Record extracts:
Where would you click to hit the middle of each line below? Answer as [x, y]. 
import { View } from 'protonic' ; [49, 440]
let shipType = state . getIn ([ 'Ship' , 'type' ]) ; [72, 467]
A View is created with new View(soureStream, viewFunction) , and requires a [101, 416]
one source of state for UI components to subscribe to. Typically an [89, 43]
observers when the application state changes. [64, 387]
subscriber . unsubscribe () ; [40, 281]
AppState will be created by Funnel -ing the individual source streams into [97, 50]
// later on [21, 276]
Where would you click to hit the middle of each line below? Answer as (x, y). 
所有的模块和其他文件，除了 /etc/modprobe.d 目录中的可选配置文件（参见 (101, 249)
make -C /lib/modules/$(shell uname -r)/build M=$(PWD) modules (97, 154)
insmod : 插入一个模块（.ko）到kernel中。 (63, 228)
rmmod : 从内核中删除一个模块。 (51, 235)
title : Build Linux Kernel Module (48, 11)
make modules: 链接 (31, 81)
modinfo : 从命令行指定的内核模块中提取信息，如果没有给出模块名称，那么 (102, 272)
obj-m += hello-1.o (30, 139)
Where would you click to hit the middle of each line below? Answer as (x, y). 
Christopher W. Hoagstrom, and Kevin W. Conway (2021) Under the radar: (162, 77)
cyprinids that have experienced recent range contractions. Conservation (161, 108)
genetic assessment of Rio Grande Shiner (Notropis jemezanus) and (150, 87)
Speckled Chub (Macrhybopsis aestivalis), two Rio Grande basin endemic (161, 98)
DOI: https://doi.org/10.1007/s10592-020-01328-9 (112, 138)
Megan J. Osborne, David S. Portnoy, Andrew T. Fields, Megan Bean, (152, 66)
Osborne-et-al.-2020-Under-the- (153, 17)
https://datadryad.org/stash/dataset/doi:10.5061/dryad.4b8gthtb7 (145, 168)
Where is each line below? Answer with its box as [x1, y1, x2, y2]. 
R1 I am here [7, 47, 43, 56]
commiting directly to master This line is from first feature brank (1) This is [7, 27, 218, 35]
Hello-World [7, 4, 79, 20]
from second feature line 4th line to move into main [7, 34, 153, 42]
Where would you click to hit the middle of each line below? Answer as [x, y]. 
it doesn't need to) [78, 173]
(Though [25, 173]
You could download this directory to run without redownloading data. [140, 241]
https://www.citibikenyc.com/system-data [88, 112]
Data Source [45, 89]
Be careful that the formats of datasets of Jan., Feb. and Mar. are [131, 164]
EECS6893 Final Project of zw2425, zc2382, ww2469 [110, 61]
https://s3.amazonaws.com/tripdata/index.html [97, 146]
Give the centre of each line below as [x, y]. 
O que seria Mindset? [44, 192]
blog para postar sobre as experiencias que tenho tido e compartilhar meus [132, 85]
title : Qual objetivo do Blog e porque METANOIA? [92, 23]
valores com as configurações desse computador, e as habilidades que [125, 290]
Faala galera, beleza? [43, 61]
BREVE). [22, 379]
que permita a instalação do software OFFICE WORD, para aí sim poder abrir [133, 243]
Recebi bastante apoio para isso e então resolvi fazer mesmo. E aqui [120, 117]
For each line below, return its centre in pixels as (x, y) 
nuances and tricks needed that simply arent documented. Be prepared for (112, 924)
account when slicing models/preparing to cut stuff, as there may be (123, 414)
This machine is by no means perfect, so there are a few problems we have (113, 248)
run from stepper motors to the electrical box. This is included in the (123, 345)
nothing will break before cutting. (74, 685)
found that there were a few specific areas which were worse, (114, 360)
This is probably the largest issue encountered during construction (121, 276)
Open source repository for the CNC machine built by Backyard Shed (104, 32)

Task details:
Where does the string "para" appear in the records above? Show every line that holds it.

Reply:
blog para postar sobre as experiencias que tenho tido e compartilhar meus [132, 85]
que permita a instalação do software OFFICE WORD, para aí sim poder abrir [133, 243]
Recebi bastante apoio para isso e então resolvi fazer mesmo. E aqui [120, 117]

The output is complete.